August 26, 2024
RWI Claims Trends
Woodruff Sawyer recently released the 2024 edition of its “Guide to Representations & Warranties Insurance.” This edition of the guide covers a variety of topics relating to RWI, including an overview of RWI and its users, the key elements of an RWI Policy, the five main exclusions contained in the typical policy, and insights into current market conditions. Here’s an excerpt from the Guide’s discussion of claims trends:
From mid-2020 through mid-2022, we saw a large uptick in the number of policies and limits bound, and so it stands to reason that the number of R&W claims received by insurers has increased in the past year. Statistically, claims are most likely to arise within the first 12 to 18 months after a policy is bound since the first audit cycle of the target company’s finances may bring to light certain breaches—leading to the current increase in claims.
The two largest categories in which claim payouts were made continue to be breaches of (1) financial reps, and (2) customers and contracts. Those two categories account for almost two-thirds of claim payments, with compliance of laws coming in at a distant third. Most claims tend to arise within the first 12 months of the policy period, and the earliest reported claims tend to result in severe losses since these material matters are often discovered shortly after the deal has closed.

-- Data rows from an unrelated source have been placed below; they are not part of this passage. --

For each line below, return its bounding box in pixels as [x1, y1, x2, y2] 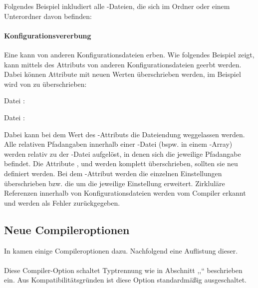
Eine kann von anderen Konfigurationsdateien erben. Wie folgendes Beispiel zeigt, [4, 49, 255, 59]
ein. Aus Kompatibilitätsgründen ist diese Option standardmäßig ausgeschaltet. [4, 275, 247, 285]
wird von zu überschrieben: [4, 78, 87, 89]
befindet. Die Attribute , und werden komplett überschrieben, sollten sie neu [4, 158, 238, 169]
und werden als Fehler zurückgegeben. [4, 197, 120, 208]
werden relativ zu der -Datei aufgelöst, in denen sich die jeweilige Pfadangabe [4, 148, 241, 159]
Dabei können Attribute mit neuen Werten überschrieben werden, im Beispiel [4, 69, 241, 79]
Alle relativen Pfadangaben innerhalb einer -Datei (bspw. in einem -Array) [4, 139, 233, 149]
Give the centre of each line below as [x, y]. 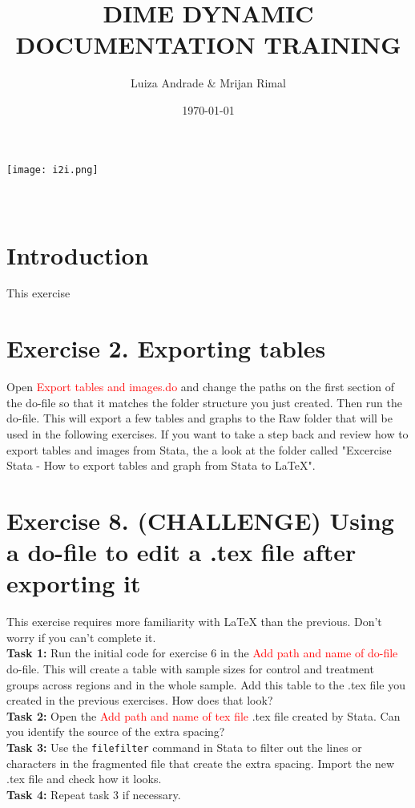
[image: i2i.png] [52, 170]
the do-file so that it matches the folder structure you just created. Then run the [204, 402]
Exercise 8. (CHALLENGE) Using [200, 520]
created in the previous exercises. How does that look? [140, 700]
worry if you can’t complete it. [81, 637]
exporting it [74, 583]
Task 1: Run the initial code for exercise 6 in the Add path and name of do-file [202, 653]
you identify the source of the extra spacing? [116, 731]
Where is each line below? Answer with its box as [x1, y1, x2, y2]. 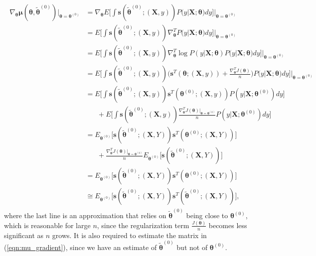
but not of [176, 242, 208, 252]
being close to [186, 210, 228, 220]
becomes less [208, 220, 247, 230]
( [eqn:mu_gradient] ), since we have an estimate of [4, 242, 157, 252]
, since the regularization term [97, 220, 189, 230]
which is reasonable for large [4, 220, 91, 230]
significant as [4, 230, 44, 240]
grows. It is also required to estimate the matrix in [52, 230, 207, 240]
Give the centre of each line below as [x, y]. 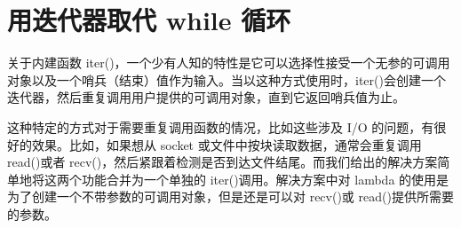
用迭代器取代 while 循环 [149, 20]
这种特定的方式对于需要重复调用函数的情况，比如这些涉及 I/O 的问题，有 [221, 126]
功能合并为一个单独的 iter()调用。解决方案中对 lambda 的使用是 [265, 179]
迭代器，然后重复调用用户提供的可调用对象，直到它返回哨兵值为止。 [206, 97]
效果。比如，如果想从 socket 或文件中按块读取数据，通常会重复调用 [227, 144]
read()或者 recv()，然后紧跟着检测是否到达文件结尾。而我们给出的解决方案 [223, 162]
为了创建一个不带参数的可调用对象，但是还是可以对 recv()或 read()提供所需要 [230, 197]
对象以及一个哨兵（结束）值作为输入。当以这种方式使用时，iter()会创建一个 [227, 79]

Transactions involving targets with audited financials (versus unaudited financials) often result in greater losses and a higher likelihood of claims alleging financial rep breaches. Payments for financial statements claims involving targets with audited financials averaged 41.4% of the policy limit, whereas this figure is only 22.1% for payments involving companies with unaudited financials.
The Guide says that most of the action is at the smaller end of the food chain, with deals involving less than $250 million in enterprise value resulting in 60% of claim payouts. These smaller deals have a higher incidence of breaches of compliance with laws reps and reps relating to operations, while bigger deals more typically see breaches of intellectual property and tax reps. Not surprisingly, claims for breaches of financial statements are high for deals both large and small.